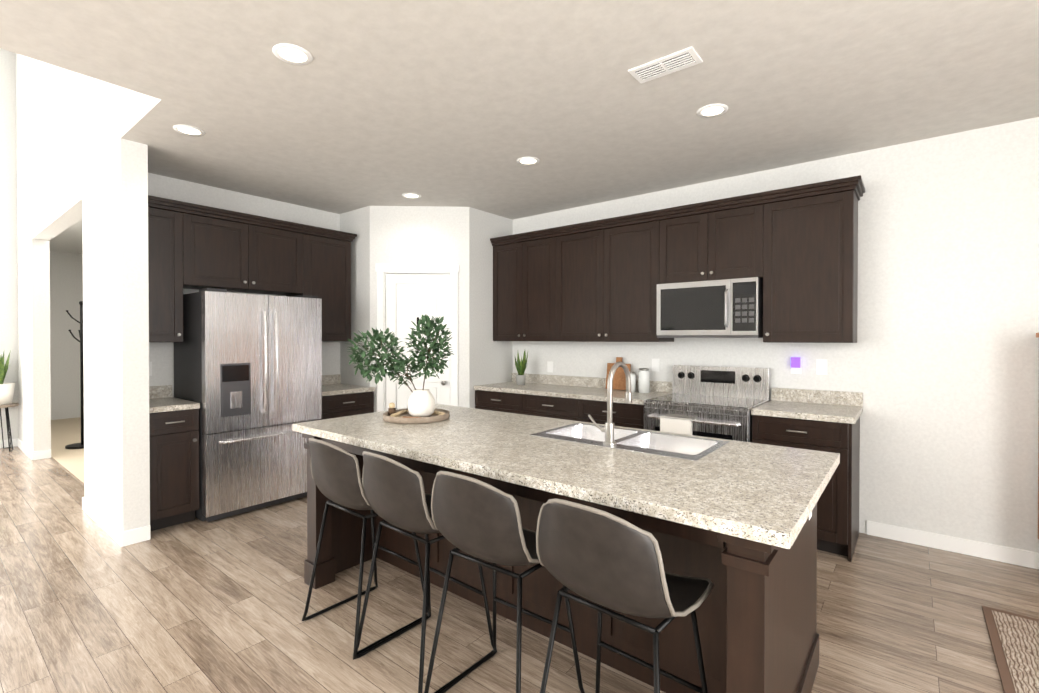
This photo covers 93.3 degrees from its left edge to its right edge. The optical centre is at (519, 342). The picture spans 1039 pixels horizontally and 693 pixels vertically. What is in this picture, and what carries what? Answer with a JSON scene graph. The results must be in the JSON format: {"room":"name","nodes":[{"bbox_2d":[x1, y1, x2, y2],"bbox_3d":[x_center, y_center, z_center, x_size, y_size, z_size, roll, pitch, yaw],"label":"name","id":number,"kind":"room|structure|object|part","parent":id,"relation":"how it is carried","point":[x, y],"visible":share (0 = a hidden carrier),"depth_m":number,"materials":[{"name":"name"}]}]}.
{"room":"kitchen","nodes":[
{"label":"kitchen","id":0,"kind":"room"},
{"bbox_2d":[0,48,17,439],"bbox_3d":[-8.230,-1.231,4.437,0.200,5.200,5.145,0,1,39],"label":"wall","id":1,"kind":"structure","parent":0,"point":[8,283],"depth_m":6.33,"materials":[{"name":"paint"}]},
{"bbox_2d":[0,439,15,447],"bbox_3d":[-8.147,1.320,4.391,0.014,0.100,5.145,0,1,39],"label":"baseboard","id":2,"kind":"structure","parent":1,"relation":"attached to","point":[13,440],"depth_m":6.31,"materials":[{"name":"white wood"}]},
{"bbox_2d":[49,219,82,253],"bbox_3d":[-6.214,-2.778,4.064,8.200,2.500,7.500,0,1,39],"label":"ceiling","id":3,"kind":"structure","parent":0,"point":[69,239],"depth_m":7.57,"materials":[{"name":"paint"}]},
{"bbox_2d":[50,251,82,419],"bbox_3d":[-7.846,-0.167,8.771,0.200,3.000,1.770,0,1,39],"label":"wall","id":4,"kind":"structure","parent":0,"point":[66,281],"depth_m":8.54,"materials":[{"name":"paint"}]},
{"bbox_2d":[51,417,83,482],"bbox_3d":[-5.257,1.408,6.730,6.410,0.124,1.795,0,1,39],"label":"floor","id":5,"kind":"structure","parent":0,"point":[64,432],"depth_m":6.47,"materials":[{"name":"beige"}]},
{"bbox_2d":[65,301,83,448],"bbox_3d":[-5.662,0.408,6.351,0.340,1.882,0.340,0,1,39],"label":"coat rack","id":6,"kind":"object","parent":5,"relation":"on","point":[76,446],"visible":0.58,"depth_m":6.33,"materials":[{"name":"black metal"}]},
{"bbox_2d":[15,53,149,531],"bbox_3d":[-4.566,-1.235,4.897,4.950,5.200,0.150,0,1,39],"label":"wall","id":7,"kind":"structure","parent":0,"point":[75,152],"depth_m":3.79,"materials":[{"name":"paint"}]},
{"bbox_2d":[16,438,35,459],"bbox_3d":[-6.065,1.306,6.011,1.184,0.100,0.015,0,1,39],"label":"baseboard","id":8,"kind":"structure","parent":7,"relation":"attached to","point":[32,455],"depth_m":5.89,"materials":[{"name":"white"}]},
{"bbox_2d":[82,497,127,546],"bbox_3d":[-3.133,1.326,3.668,1.178,0.100,0.014,0,1,39],"label":"baseboard","id":9,"kind":"structure","parent":7,"relation":"attached to","point":[120,537],"depth_m":3.55,"materials":[{"name":"white wood"}]},
{"bbox_2d":[148,173,339,396],"bbox_3d":[-2.190,-0.012,5.181,0.200,2.750,3.245,0,1,39],"label":"wall","id":10,"kind":"structure","parent":0,"point":[161,356],"depth_m":4.43,"materials":[{"name":"paint"}]},
{"bbox_2d":[149,362,151,375],"bbox_3d":[-3.022,0.215,3.976,0.006,0.115,0.070,0,1,39],"label":"outlet","id":11,"kind":"object","parent":10,"relation":"attached to","point":[150,368],"visible":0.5,"depth_m":3.99,"materials":[{"name":"white plastic"}]},
{"bbox_2d":[148,199,195,341],"bbox_3d":[-2.872,-0.527,3.887,0.340,1.051,0.371,0,1,39],"label":"upper cabinet","id":12,"kind":"object","parent":10,"relation":"attached to","point":[193,246],"depth_m":3.81,"materials":[{"name":"black wood"}]},
{"bbox_2d":[196,211,259,292],"bbox_3d":[-2.622,-0.757,4.198,0.340,0.596,0.550,0,1,39],"label":"upper cabinet","id":13,"kind":"object","parent":10,"relation":"attached to","point":[227,246],"depth_m":4.13,"materials":[{"name":"black wood"}]},
{"bbox_2d":[149,375,339,398],"bbox_3d":[-2.527,0.403,4.583,0.021,0.100,1.877,0,1,39],"label":"backsplash","id":14,"kind":"structure","parent":10,"relation":"attached to","point":[154,392],"depth_m":4.06,"materials":[{"name":"beige stone"}]},
{"bbox_2d":[248,223,303,294],"bbox_3d":[-2.353,-0.760,4.535,0.340,0.596,0.550,0,1,39],"label":"upper cabinet","id":15,"kind":"object","parent":10,"relation":"attached to","point":[281,247],"depth_m":4.49,"materials":[{"name":"black wood"}]},
{"bbox_2d":[286,231,351,340],"bbox_3d":[-2.041,-0.535,4.927,0.340,1.051,0.569,0,1,39],"label":"upper cabinet","id":16,"kind":"object","parent":10,"relation":"attached to","point":[327,258],"depth_m":4.87,"materials":[{"name":"black wood"}]},
{"bbox_2d":[340,206,512,411],"bbox_3d":[-1.013,-0.014,5.447,1.306,2.750,1.360,0,1,39],"label":"wall","id":17,"kind":"structure","parent":0,"point":[461,236],"depth_m":5.03,"materials":[{"name":"paint"}]},
{"bbox_2d":[375,264,458,411],"bbox_3d":[-1.041,0.284,5.045,0.840,2.160,0.120,0,0,-3],"label":"door frame","id":18,"kind":"structure","parent":17,"relation":"attached to","point":[383,270],"depth_m":4.99,"materials":[{"name":"white wood"}]},
{"bbox_2d":[386,274,449,410],"bbox_3d":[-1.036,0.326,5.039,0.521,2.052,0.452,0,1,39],"label":"pantry door","id":19,"kind":"structure","parent":17,"relation":"in","point":[414,298],"depth_m":5.03,"materials":[{"name":"white wood"}]},
{"bbox_2d":[0,446,1038,692],"bbox_3d":[-2.640,1.448,2.164,12.000,0.120,9.140,0,1,39],"label":"floor","id":20,"kind":"structure","parent":0,"point":[88,604],"depth_m":2.47,"materials":[{"name":"brown wood"}]},
{"bbox_2d":[0,403,18,451],"bbox_3d":[-6.494,1.064,6.116,0.341,0.578,0.354,0,1,39],"label":"plant stand","id":21,"kind":"object","parent":20,"relation":"on","point":[10,443],"visible":0.92,"depth_m":6.13,"materials":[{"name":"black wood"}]},
{"bbox_2d":[0,350,14,404],"bbox_3d":[-6.509,0.421,6.085,0.480,0.706,0.352,0,1,39],"label":"plant pot","id":22,"kind":"object","parent":21,"relation":"on","point":[6,393],"visible":1,"depth_m":6.11,"materials":[{"name":"white ceramic"}]},
{"bbox_2d":[149,411,198,530],"bbox_3d":[-2.777,0.937,3.794,0.620,0.875,0.325,0,1,39],"label":"base cabinet","id":23,"kind":"object","parent":20,"relation":"on","point":[173,435],"depth_m":3.61,"materials":[{"name":"black wood"}]},
{"bbox_2d":[149,395,199,414],"bbox_3d":[-2.771,0.480,3.785,0.636,0.040,0.325,0,1,39],"label":"countertop","id":24,"kind":"structure","parent":23,"relation":"on","point":[170,404],"depth_m":3.66,"materials":[{"name":"beige stone"}]},
{"bbox_2d":[174,288,321,521],"bbox_3d":[-2.311,0.478,4.236,0.757,1.785,0.928,0,1,39],"label":"refrigerator","id":25,"kind":"object","parent":20,"relation":"on","point":[248,372],"visible":0.81,"depth_m":3.94,"materials":[{"name":"grey metal"}]},
{"bbox_2d":[321,391,373,419],"bbox_3d":[-1.894,0.928,4.899,0.620,0.875,0.600,0,1,39],"label":"base cabinet","id":26,"kind":"object","parent":20,"relation":"on","point":[333,406],"depth_m":4.70,"materials":[{"name":"black wood"}]},
{"bbox_2d":[322,383,374,394],"bbox_3d":[-1.888,0.470,4.890,0.636,0.040,0.600,0,1,39],"label":"countertop","id":27,"kind":"structure","parent":26,"relation":"on","point":[327,388],"depth_m":4.79,"materials":[{"name":"beige stone"}]},
{"bbox_2d":[302,438,430,659],"bbox_3d":[-0.775,0.912,2.425,0.481,0.946,0.491,0,1,39],"label":"bar stool","id":28,"kind":"object","parent":20,"relation":"on","point":[336,474],"visible":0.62,"depth_m":2.24,"materials":[{"name":"black metal"}]},
{"bbox_3d":[-0.781,0.624,2.415,0.473,0.358,0.473,0,1,39],"label":"seat","id":29,"kind":"part","parent":28,"relation":"part of","materials":[{"name":"leather"}]},
{"bbox_2d":[357,451,496,692],"bbox_3d":[-0.431,0.915,2.152,0.487,0.946,0.495,0,1,39],"label":"bar stool","id":30,"kind":"object","parent":20,"relation":"on","point":[396,495],"visible":0.83,"depth_m":1.96,"materials":[{"name":"black metal"}]},
{"bbox_3d":[-0.435,0.626,2.141,0.474,0.358,0.476,0,1,39],"label":"seat","id":31,"kind":"part","parent":30,"relation":"part of","materials":[{"name":"leather"}]},
{"bbox_2d":[475,391,525,414],"bbox_3d":[-0.002,0.926,5.116,0.690,0.875,0.619,0,1,39],"label":"base cabinet","id":32,"kind":"object","parent":20,"relation":"on","point":[485,400],"depth_m":4.87,"materials":[{"name":"black wood"}]},
{"bbox_2d":[424,471,584,692],"bbox_3d":[-0.074,0.917,1.864,0.481,0.946,0.491,0,1,39],"label":"bar stool","id":33,"kind":"object","parent":20,"relation":"on","point":[477,518],"visible":0.98,"depth_m":1.69,"materials":[{"name":"grey leather"}]},
{"bbox_3d":[-0.079,0.628,1.855,0.473,0.358,0.472,0,1,39],"label":"seat","id":34,"kind":"part","parent":33,"relation":"part of","materials":[{"name":"leather"}]},
{"bbox_2d":[526,395,585,421],"bbox_3d":[0.467,0.929,4.741,0.749,0.875,0.619,0,1,39],"label":"base cabinet","id":35,"kind":"object","parent":20,"relation":"on","point":[536,405],"depth_m":4.45,"materials":[{"name":"black wood"}]},
{"bbox_2d":[474,383,671,406],"bbox_3d":[0.459,0.472,4.734,1.882,0.040,0.635,0,1,39],"label":"countertop","id":36,"kind":"structure","parent":35,"relation":"on","point":[555,390],"depth_m":4.52,"materials":[{"name":"beige stone"}]},
{"bbox_2d":[515,351,527,384],"bbox_3d":[0.025,0.255,5.173,0.168,0.384,0.153,0,1,39],"label":"potted plant","id":37,"kind":"object","parent":36,"relation":"on","point":[521,366],"visible":1,"depth_m":5.14,"materials":[{"name":"grey"}]},
{"bbox_2d":[605,357,630,389],"bbox_3d":[0.940,0.295,4.662,0.240,0.308,0.069,0,1,39],"label":"cutting board","id":38,"kind":"object","parent":36,"relation":"on","point":[619,380],"visible":0.65,"depth_m":4.64,"materials":[{"name":"brown wood"}]},
{"bbox_2d":[630,372,635,391],"bbox_3d":[1.020,0.361,4.491,0.090,0.184,0.090,0,1,39],"label":"canister","id":39,"kind":"object","parent":36,"relation":"on","point":[633,381],"visible":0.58,"depth_m":4.45,"materials":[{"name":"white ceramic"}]},
{"bbox_2d":[638,368,649,392],"bbox_3d":[1.121,0.341,4.410,0.100,0.224,0.100,0,1,39],"label":"canister","id":40,"kind":"object","parent":36,"relation":"on","point":[644,380],"visible":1,"depth_m":4.37,"materials":[{"name":"white ceramic"}]},
{"bbox_2d":[302,434,832,692],"bbox_3d":[0.053,0.948,2.469,2.463,0.875,1.085,0,1,39],"label":"kitchen island","id":41,"kind":"object","parent":20,"relation":"on","point":[756,623],"depth_m":1.92,"materials":[{"name":"black"}]},
{"bbox_2d":[292,411,827,549],"bbox_3d":[-0.106,0.492,2.283,2.540,0.040,0.665,0,1,39],"label":"island countertop","id":42,"kind":"structure","parent":41,"relation":"on","point":[766,505],"depth_m":1.79,"materials":[{"name":"beige stone"}]},
{"bbox_2d":[532,422,727,461],"bbox_3d":[0.520,0.553,2.395,0.840,0.171,0.460,0,1,39],"label":"sink","id":43,"kind":"object","parent":42,"relation":"in","point":[690,447],"depth_m":2.43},
{"bbox_2d":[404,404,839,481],"bbox_3d":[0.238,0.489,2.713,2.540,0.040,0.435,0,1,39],"label":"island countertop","id":44,"kind":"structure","parent":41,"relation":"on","point":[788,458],"depth_m":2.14,"materials":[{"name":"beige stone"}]},
{"bbox_2d":[383,403,449,423],"bbox_3d":[-0.627,0.419,2.992,0.400,0.091,0.400,0,1,39],"label":"wood tray","id":45,"kind":"object","parent":44,"relation":"on","point":[392,414],"visible":0.81,"depth_m":2.88,"materials":[{"name":"beige wood"}]},
{"bbox_2d":[346,315,453,416],"bbox_3d":[-0.732,0.143,2.988,0.667,0.618,0.278,0,0,2],"label":"potted plant","id":46,"kind":"object","parent":45,"relation":"on","point":[420,402],"visible":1,"depth_m":2.96,"materials":[{"name":"green plant"}]},
{"bbox_2d":[586,399,643,428],"bbox_3d":[0.933,0.932,4.369,0.681,0.875,0.619,0,1,39],"label":"base cabinet","id":47,"kind":"object","parent":20,"relation":"on","point":[630,415],"depth_m":4.06,"materials":[{"name":"black wood"}]},
{"bbox_2d":[536,498,713,692],"bbox_3d":[0.320,0.920,1.553,0.490,0.946,0.497,0,1,39],"label":"bar stool","id":48,"kind":"object","parent":20,"relation":"on","point":[600,558],"visible":1,"depth_m":1.39,"materials":[{"name":"grey leather"}]},
{"bbox_3d":[0.316,0.631,1.542,0.475,0.358,0.477,0,1,39],"label":"seat","id":49,"kind":"part","parent":48,"relation":"part of","materials":[{"name":"leather"}]},
{"bbox_2d":[643,365,769,442],"bbox_3d":[1.461,0.789,3.854,0.772,1.170,0.746,0,1,39],"label":"range","id":50,"kind":"object","parent":20,"relation":"on","point":[719,402],"visible":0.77,"depth_m":3.81,"materials":[{"name":"silver metal"}]},
{"bbox_2d":[752,415,859,561],"bbox_3d":[2.039,0.940,3.485,0.580,0.875,0.619,0,1,39],"label":"base cabinet","id":51,"kind":"object","parent":20,"relation":"on","point":[838,504],"depth_m":3.16,"materials":[{"name":"black wood"}]},
{"bbox_2d":[751,399,861,422],"bbox_3d":[2.041,0.482,3.469,0.598,0.040,0.635,0,1,39],"label":"countertop","id":52,"kind":"structure","parent":51,"relation":"on","point":[776,408],"depth_m":3.33,"materials":[{"name":"beige stone"}]},
{"bbox_2d":[982,605,1038,692],"bbox_3d":[2.291,1.390,1.166,1.550,0.014,2.340,0,1,39],"label":"rug","id":53,"kind":"object","parent":20,"relation":"on","point":[1014,638],"visible":1,"depth_m":2.21,"materials":[{"name":"beige fabric"}]},
{"bbox_2d":[1036,333,1038,538],"bbox_3d":[3.510,0.666,2.436,1.270,1.440,0.385,0,1,39],"label":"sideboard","id":54,"kind":"object","parent":20,"relation":"on","point":[1037,335],"visible":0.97,"depth_m":2.96,"materials":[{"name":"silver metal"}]},
{"bbox_2d":[0,0,1038,219],"bbox_3d":[-0.976,-2.676,0.799,7.540,2.650,8.940,0,1,39],"label":"ceiling","id":55,"kind":"structure","parent":0,"point":[454,103],"depth_m":2.62,"materials":[{"name":"white paint"}]},
{"bbox_2d":[173,125,204,135],"bbox_3d":[-2.136,-1.368,3.171,0.176,0.004,0.176,0,1,39],"label":"recessed light","id":56,"kind":"object","parent":55,"relation":"in","point":[188,130],"visible":1,"depth_m":3.17,"materials":[{"name":"white plastic"}]},
{"bbox_2d":[272,43,312,64],"bbox_3d":[-1.074,-1.361,2.322,0.176,0.004,0.176,0,1,39],"label":"recessed light","id":57,"kind":"object","parent":55,"relation":"in","point":[292,54],"visible":1,"depth_m":2.31,"materials":[{"name":"white"}]},
{"bbox_2d":[402,193,420,198],"bbox_3d":[-1.017,-1.381,4.620,0.176,0.004,0.176,0,1,39],"label":"recessed light","id":58,"kind":"object","parent":55,"relation":"in","point":[411,195],"visible":1,"depth_m":4.61,"materials":[{"name":"white"}]},
{"bbox_2d":[517,157,539,164],"bbox_3d":[0.066,-1.373,3.716,0.176,0.004,0.176,0,1,39],"label":"recessed light","id":59,"kind":"object","parent":55,"relation":"in","point":[527,160],"visible":1,"depth_m":3.70,"materials":[{"name":"white"}]},
{"bbox_2d":[628,47,702,83],"bbox_3d":[0.716,-1.357,2.415,0.320,0.013,0.150,0,1,39],"label":"ceiling vent","id":60,"kind":"object","parent":55,"relation":"in","point":[671,63],"visible":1,"depth_m":2.40,"materials":[{"name":"white metal"}]},
{"bbox_2d":[697,104,727,117],"bbox_3d":[1.139,-1.366,2.896,0.176,0.004,0.176,0,1,39],"label":"recessed light","id":61,"kind":"object","parent":55,"relation":"in","point":[710,110],"visible":1,"depth_m":2.89,"materials":[{"name":"white"}]},
{"bbox_2d":[513,117,1038,552],"bbox_3d":[1.752,-0.004,4.235,7.540,2.750,0.200,0,1,39],"label":"wall","id":62,"kind":"structure","parent":0,"point":[937,364],"depth_m":3.30,"materials":[{"name":"paint"}]},
{"bbox_2d":[491,235,525,340],"bbox_3d":[0.000,-0.538,5.282,0.472,1.051,0.339,0,1,39],"label":"upper cabinet","id":63,"kind":"object","parent":62,"relation":"attached to","point":[509,255],"depth_m":5.15,"materials":[{"name":"black wood"}]},
{"bbox_2d":[526,231,561,340],"bbox_3d":[0.300,-0.536,5.043,0.532,1.051,0.339,0,1,39],"label":"upper cabinet","id":64,"kind":"object","parent":62,"relation":"attached to","point":[543,252],"depth_m":4.87,"materials":[{"name":"black wood"}]},
{"bbox_2d":[547,361,552,371],"bbox_3d":[0.328,0.262,5.242,0.072,0.116,0.008,0,1,39],"label":"electrical outlet","id":65,"kind":"object","parent":62,"relation":"attached to","point":[549,366],"visible":1,"depth_m":5.24,"materials":[{"name":"white plastic"}]},
{"bbox_2d":[562,223,609,341],"bbox_3d":[0.666,-0.534,4.750,0.644,1.051,0.339,0,1,39],"label":"upper cabinet","id":66,"kind":"object","parent":62,"relation":"attached to","point":[585,250],"depth_m":4.57,"materials":[{"name":"black wood"}]},
{"bbox_2d":[610,215,673,341],"bbox_3d":[1.076,-0.531,4.422,0.644,1.051,0.339,0,1,39],"label":"upper cabinet","id":67,"kind":"object","parent":62,"relation":"attached to","point":[637,246],"depth_m":4.26,"materials":[{"name":"black wood"}]},
{"bbox_2d":[652,359,658,370],"bbox_3d":[1.250,0.208,4.505,0.072,0.116,0.008,0,1,39],"label":"electrical outlet","id":68,"kind":"object","parent":62,"relation":"attached to","point":[655,364],"visible":1,"depth_m":4.50,"materials":[{"name":"white plastic"}]},
{"bbox_2d":[510,373,861,406],"bbox_3d":[1.191,0.403,4.542,3.266,0.100,0.020,0,1,39],"label":"backsplash","id":69,"kind":"structure","parent":62,"relation":"attached to","point":[848,399],"depth_m":3.85,"materials":[{"name":"beige stone"}]},
{"bbox_2d":[666,207,717,283],"bbox_3d":[1.461,-0.771,4.112,0.459,0.566,0.339,0,1,39],"label":"upper cabinet","id":70,"kind":"object","parent":62,"relation":"attached to","point":[691,236],"depth_m":3.95,"materials":[{"name":"black wood"}]},
{"bbox_2d":[657,277,762,337],"bbox_3d":[1.552,-0.258,3.959,0.772,0.442,0.463,0,1,39],"label":"over-the-range microwave","id":71,"kind":"object","parent":70,"relation":"attached to","point":[728,308],"visible":0.98,"depth_m":3.77,"materials":[{"name":"silver metal"}]},
{"bbox_2d":[718,199,765,279],"bbox_3d":[1.726,-0.769,3.900,0.459,0.566,0.339,0,1,39],"label":"upper cabinet","id":72,"kind":"object","parent":62,"relation":"attached to","point":[741,226],"depth_m":3.71,"materials":[{"name":"black wood"}]},
{"bbox_2d":[791,357,801,373],"bbox_3d":[2.130,0.179,3.781,0.072,0.128,0.040,0,1,39],"label":"electrical outlet","id":73,"kind":"object","parent":62,"relation":"attached to","point":[796,363],"visible":1,"depth_m":3.77,"materials":[{"name":"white plastic"}]},
{"bbox_2d":[763,183,861,342],"bbox_3d":[2.099,-0.525,3.604,0.614,1.051,0.339,0,1,39],"label":"upper cabinet","id":74,"kind":"object","parent":62,"relation":"attached to","point":[795,248],"depth_m":3.44,"materials":[{"name":"black wood"}]},
{"bbox_2d":[816,359,826,374],"bbox_3d":[2.273,0.185,3.687,0.072,0.116,0.008,0,1,39],"label":"electrical outlet","id":75,"kind":"object","parent":62,"relation":"attached to","point":[821,366],"visible":1,"depth_m":3.69,"materials":[{"name":"white plastic"}]},
{"bbox_2d":[866,520,1038,568],"bbox_3d":[3.470,1.333,2.735,2.510,0.100,0.017,0,1,39],"label":"baseboard","id":76,"kind":"structure","parent":62,"relation":"attached to","point":[995,552],"depth_m":3.21,"materials":[{"name":"white wood"}]}
]}
——————
▸ **Exercise description**:
Copy each line in the entries above where "plant" turns up.

▸ **Reply**:
{"bbox_2d":[0,403,18,451],"bbox_3d":[-6.494,1.064,6.116,0.341,0.578,0.354,0,1,39],"label":"plant stand","id":21,"kind":"object","parent":20,"relation":"on","point":[10,443],"visible":0.92,"depth_m":6.13,"materials":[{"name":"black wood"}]},
{"bbox_2d":[0,350,14,404],"bbox_3d":[-6.509,0.421,6.085,0.480,0.706,0.352,0,1,39],"label":"plant pot","id":22,"kind":"object","parent":21,"relation":"on","point":[6,393],"visible":1,"depth_m":6.11,"materials":[{"name":"white ceramic"}]},
{"bbox_2d":[515,351,527,384],"bbox_3d":[0.025,0.255,5.173,0.168,0.384,0.153,0,1,39],"label":"potted plant","id":37,"kind":"object","parent":36,"relation":"on","point":[521,366],"visible":1,"depth_m":5.14,"materials":[{"name":"grey"}]},
{"bbox_2d":[346,315,453,416],"bbox_3d":[-0.732,0.143,2.988,0.667,0.618,0.278,0,0,2],"label":"potted plant","id":46,"kind":"object","parent":45,"relation":"on","point":[420,402],"visible":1,"depth_m":2.96,"materials":[{"name":"green plant"}]},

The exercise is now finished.